■ YOUR TASK:
Go through the records, and copy each line in which the string "inglés" is present.

== == ==

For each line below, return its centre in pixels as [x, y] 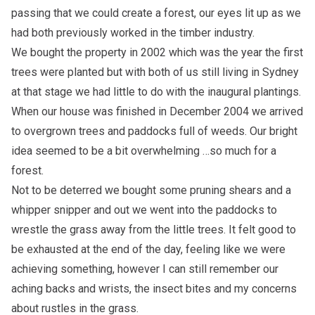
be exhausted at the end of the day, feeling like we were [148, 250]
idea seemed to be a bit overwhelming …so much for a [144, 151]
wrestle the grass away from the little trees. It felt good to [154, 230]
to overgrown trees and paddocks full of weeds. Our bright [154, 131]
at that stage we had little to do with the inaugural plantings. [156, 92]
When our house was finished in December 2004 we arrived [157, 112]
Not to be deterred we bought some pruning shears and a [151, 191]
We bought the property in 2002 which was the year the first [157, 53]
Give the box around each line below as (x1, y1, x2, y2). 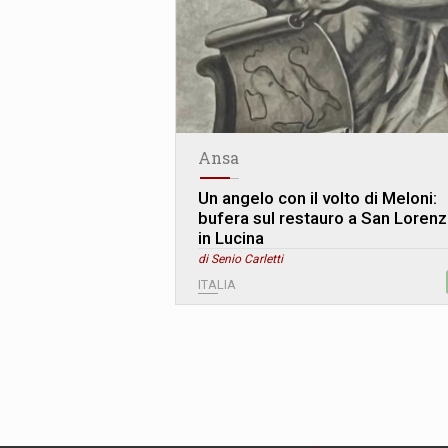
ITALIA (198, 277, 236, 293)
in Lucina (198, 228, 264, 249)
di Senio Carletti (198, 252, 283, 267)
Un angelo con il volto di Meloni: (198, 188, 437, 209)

== == ==

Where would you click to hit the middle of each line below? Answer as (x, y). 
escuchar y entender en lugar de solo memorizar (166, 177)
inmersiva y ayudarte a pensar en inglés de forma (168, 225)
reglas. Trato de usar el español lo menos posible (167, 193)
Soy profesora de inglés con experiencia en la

== == ==

■ FINISHED EXERCISE:
inmersiva y ayudarte a pensar en inglés de forma (168, 225)
Soy profesora de inglés con experiencia en la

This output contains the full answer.